# Chapter 4 – Data Structures
## 4.1 Sequences and Lists
### Data From Data
We have often mentioned the importance of *types* in programming. Python is more flexible than many languages about typing, but it's still really important that you can always work out what the expected types are in any given situation. Sometimes it's the only way to make the code work: `"Number " + 1` will give an error, but `"Number " + str(1)` produces the desired result. A line of code might do many different things depending on the exact types, so keeping track of what type you expect a variable to be can make debugging much easier.

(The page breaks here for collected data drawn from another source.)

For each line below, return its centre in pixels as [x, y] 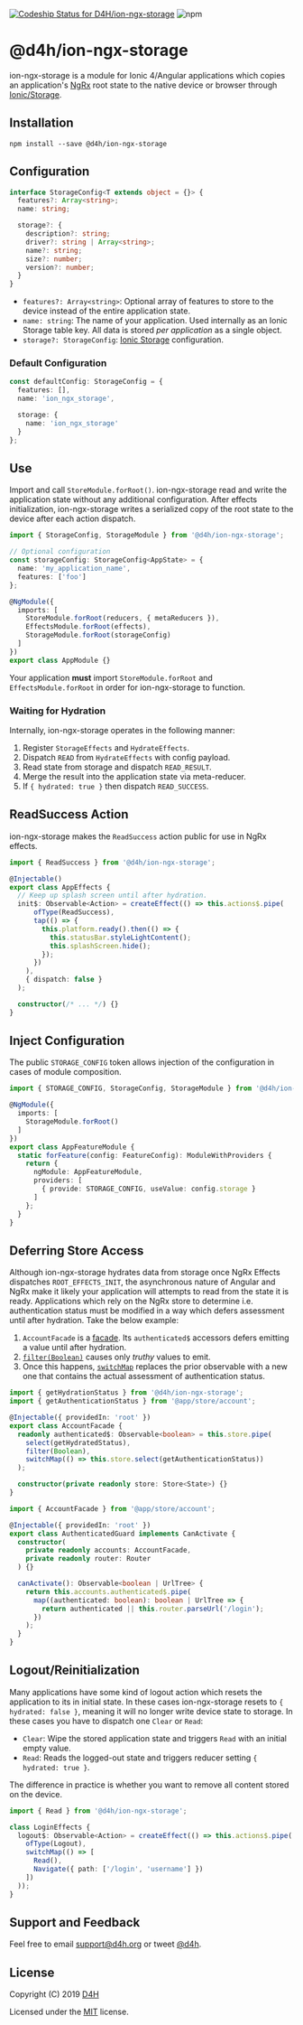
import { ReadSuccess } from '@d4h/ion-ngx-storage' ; [113, 863]
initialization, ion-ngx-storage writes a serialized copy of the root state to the [151, 509]
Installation [41, 123]
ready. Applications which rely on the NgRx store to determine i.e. [132, 1302]
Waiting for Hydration [58, 711]
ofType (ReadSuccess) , [74, 912]
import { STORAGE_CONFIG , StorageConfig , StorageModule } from [131, 1088]
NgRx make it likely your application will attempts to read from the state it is [149, 1292]
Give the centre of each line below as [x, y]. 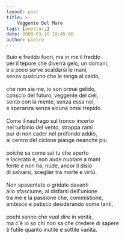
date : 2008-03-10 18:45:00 [40, 34]
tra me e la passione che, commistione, [55, 197]
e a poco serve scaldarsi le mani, [47, 70]
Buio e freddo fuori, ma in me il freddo [53, 57]
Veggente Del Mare [40, 23]
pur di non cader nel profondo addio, [52, 134]
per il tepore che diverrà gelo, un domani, [57, 63]
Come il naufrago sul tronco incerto [50, 121]
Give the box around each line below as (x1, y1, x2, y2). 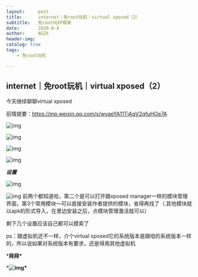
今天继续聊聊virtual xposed (6, 98, 72, 105)
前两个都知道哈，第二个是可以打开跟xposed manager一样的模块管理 (22, 193, 188, 200)
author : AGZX (6, 31, 49, 37)
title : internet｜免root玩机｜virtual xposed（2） (6, 14, 141, 20)
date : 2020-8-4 (6, 25, 60, 31)
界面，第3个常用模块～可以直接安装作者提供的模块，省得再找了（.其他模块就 (6, 200, 192, 207)
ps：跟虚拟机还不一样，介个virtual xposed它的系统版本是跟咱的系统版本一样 (6, 233, 192, 240)
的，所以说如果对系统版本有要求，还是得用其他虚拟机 (6, 240, 136, 247)
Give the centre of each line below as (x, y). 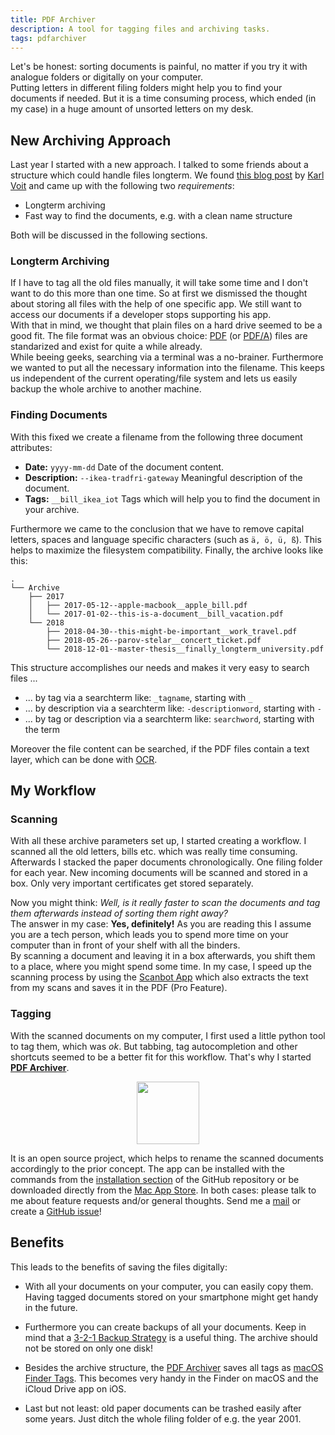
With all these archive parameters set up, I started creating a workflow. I (158, 841)
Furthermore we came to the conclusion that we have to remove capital (157, 528)
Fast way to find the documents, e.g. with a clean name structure (158, 216)
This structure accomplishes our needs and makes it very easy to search (160, 667)
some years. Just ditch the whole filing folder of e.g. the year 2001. (163, 1418)
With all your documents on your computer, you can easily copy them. (169, 1286)
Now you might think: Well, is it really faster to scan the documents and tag (165, 903)
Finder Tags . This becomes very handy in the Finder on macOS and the (171, 1378)
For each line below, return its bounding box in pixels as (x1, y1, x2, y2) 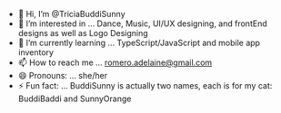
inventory (17, 47, 55, 58)
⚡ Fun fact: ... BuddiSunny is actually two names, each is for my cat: (17, 80, 273, 90)
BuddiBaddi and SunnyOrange (17, 93, 132, 104)
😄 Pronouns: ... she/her (17, 71, 107, 80)
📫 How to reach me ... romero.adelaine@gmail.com (17, 57, 213, 68)
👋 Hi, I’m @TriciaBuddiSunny (17, 9, 125, 19)
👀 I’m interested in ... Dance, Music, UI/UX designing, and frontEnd (17, 18, 267, 29)
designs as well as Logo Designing (17, 28, 148, 38)
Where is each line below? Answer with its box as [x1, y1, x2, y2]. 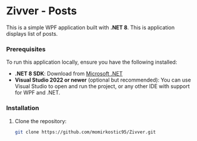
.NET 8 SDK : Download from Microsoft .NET [14, 70, 123, 77]
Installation [6, 104, 40, 112]
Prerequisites [6, 45, 46, 53]
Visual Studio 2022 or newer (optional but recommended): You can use [14, 76, 191, 84]
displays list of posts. [6, 30, 58, 37]
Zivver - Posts [6, 4, 77, 18]
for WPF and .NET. [14, 89, 61, 96]
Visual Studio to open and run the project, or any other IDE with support [14, 83, 190, 90]
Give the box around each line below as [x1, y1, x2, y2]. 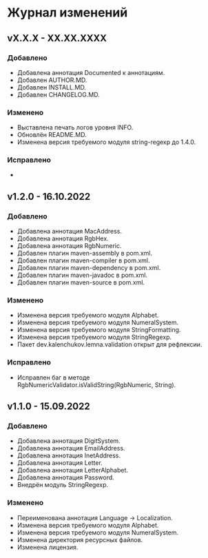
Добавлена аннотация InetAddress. [17, 451, 121, 459]
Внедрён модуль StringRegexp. [17, 481, 109, 489]
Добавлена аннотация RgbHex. [17, 234, 109, 242]
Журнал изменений [7, 5, 128, 21]
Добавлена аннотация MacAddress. [17, 227, 123, 236]
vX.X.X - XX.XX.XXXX [7, 32, 107, 44]
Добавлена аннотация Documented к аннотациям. [17, 68, 165, 76]
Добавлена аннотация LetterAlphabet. [17, 466, 129, 475]
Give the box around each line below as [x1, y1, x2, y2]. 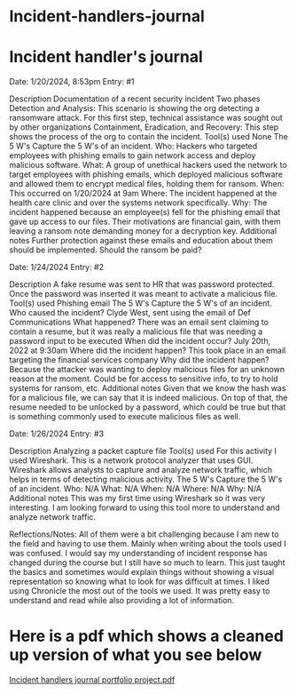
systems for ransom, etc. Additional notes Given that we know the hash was [9, 383, 286, 394]
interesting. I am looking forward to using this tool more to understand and [9, 502, 281, 513]
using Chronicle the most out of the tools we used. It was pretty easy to [9, 586, 270, 596]
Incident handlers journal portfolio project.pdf [9, 674, 176, 685]
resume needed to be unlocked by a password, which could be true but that [9, 402, 286, 412]
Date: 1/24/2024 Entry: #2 [9, 262, 105, 273]
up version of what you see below [9, 645, 262, 666]
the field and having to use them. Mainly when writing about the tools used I [9, 538, 286, 549]
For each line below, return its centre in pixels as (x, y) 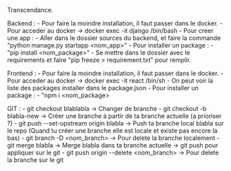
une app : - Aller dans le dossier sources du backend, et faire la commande (114, 38)
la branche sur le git (36, 160)
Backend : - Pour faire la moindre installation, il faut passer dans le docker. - (115, 23)
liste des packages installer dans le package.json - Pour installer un (103, 88)
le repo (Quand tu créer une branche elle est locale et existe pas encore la (112, 131)
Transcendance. (30, 10)
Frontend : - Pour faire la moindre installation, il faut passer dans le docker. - (115, 73)
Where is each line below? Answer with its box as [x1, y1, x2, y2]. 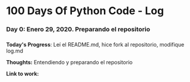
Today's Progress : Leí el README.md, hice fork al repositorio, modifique [6, 41, 185, 48]
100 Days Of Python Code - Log [6, 4, 164, 18]
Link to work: [6, 70, 39, 77]
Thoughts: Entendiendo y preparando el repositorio [6, 59, 133, 66]
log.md [6, 47, 24, 54]
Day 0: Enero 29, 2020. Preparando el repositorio [6, 25, 150, 34]
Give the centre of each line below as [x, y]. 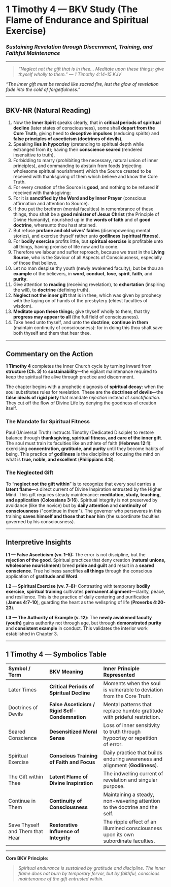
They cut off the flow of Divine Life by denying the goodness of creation [81, 403]
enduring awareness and [133, 759]
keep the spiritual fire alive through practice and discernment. [70, 377]
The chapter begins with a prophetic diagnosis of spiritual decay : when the [85, 387]
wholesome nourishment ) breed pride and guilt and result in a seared [80, 565]
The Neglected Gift [30, 472]
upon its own [118, 835]
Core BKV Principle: [27, 858]
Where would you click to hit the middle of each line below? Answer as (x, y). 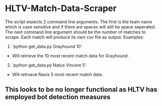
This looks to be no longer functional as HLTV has (81, 90)
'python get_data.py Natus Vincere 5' (49, 65)
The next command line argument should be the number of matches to (75, 32)
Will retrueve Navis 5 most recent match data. (58, 74)
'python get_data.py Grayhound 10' (47, 46)
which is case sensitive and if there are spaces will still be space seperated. (81, 26)
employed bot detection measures (58, 97)
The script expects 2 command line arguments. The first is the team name (79, 22)
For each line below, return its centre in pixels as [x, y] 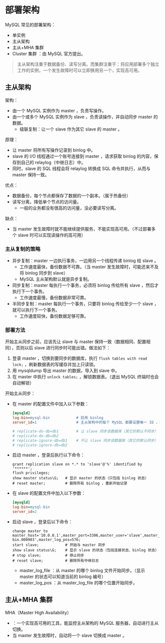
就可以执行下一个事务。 [36, 310]
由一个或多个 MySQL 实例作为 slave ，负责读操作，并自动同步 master [82, 117]
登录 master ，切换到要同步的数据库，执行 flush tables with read [80, 358]
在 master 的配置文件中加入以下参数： [51, 404]
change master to [30, 531]
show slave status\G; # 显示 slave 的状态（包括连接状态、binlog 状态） [85, 550]
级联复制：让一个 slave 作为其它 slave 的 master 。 [71, 129]
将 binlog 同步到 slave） [44, 273]
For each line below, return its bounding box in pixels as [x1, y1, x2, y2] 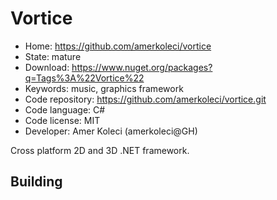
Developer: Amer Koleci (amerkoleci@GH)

Many of the types we've used so far are what some languages might call *primitives*. While this is not a word used in the official Python documentation in this context, it is commonly used in other guides and tutorials. A *primitive* is an *atomic* data type – it is its own thing, you cannot break it down into smaller parts. In Python this includes integers, floats, strings, and Booleans.

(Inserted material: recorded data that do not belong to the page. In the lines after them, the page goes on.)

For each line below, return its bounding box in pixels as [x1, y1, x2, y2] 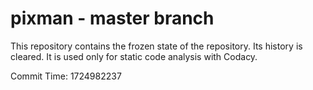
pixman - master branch [10, 7, 215, 30]
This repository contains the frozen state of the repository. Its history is [10, 40, 303, 52]
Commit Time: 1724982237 [10, 70, 122, 82]
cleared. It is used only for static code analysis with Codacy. [10, 50, 258, 62]
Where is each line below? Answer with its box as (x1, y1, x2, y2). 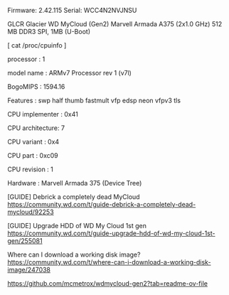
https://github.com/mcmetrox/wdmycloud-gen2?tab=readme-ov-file (7, 279, 208, 287)
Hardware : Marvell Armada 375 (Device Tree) (7, 179, 142, 187)
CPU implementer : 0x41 (7, 110, 78, 118)
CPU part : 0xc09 (7, 151, 58, 159)
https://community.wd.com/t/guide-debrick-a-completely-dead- (7, 200, 196, 208)
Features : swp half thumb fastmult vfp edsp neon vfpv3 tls (7, 96, 181, 104)
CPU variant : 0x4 (7, 138, 60, 146)
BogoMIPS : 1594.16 (7, 82, 65, 91)
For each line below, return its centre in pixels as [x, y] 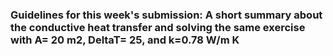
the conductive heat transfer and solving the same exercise [158, 27]
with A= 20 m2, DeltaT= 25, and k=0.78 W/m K [125, 40]
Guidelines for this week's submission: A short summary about [166, 15]
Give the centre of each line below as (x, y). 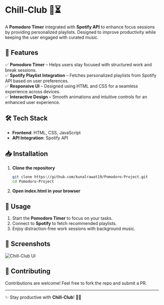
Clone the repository (33, 168)
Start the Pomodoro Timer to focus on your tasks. (62, 218)
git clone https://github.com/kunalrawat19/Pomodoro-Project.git (80, 177)
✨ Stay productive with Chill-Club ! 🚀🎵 (43, 297)
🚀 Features (22, 53)
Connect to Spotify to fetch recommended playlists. (64, 223)
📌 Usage (18, 206)
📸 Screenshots (28, 244)
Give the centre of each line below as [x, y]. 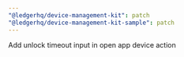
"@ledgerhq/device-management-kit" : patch [79, 15]
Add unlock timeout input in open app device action [92, 45]
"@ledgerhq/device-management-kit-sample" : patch [92, 23]
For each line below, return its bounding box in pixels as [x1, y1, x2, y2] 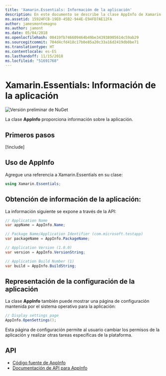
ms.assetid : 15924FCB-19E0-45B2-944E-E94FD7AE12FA [5, 16, 112, 21]
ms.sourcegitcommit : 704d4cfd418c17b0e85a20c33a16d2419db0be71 [5, 40, 139, 45]
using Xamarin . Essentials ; [5, 181, 61, 186]
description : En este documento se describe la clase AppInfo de [5, 12, 143, 17]
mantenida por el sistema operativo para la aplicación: [5, 303, 116, 309]
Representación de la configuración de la [5, 277, 135, 285]
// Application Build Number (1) [5, 258, 75, 264]
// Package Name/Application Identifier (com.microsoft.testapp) [5, 232, 143, 237]
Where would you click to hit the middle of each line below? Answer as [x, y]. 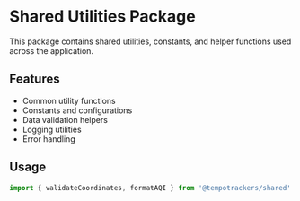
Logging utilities [52, 129]
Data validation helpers [65, 119]
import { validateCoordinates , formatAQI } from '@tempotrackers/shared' [150, 188]
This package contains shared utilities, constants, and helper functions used [150, 41]
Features [35, 79]
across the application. [52, 50]
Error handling [49, 139]
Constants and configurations [77, 110]

In another language programming language called Java, *characters* are a *primitive* data type, and strings are made up of multiple characters. This makes the string a *composite* data type in Java.

A **data structure** is a composite data type where data is organised in a way that provides certain benefits – often speed or space efficiency. For some problems, a suitable choice of data structure can make the solution more efficient and easier to write.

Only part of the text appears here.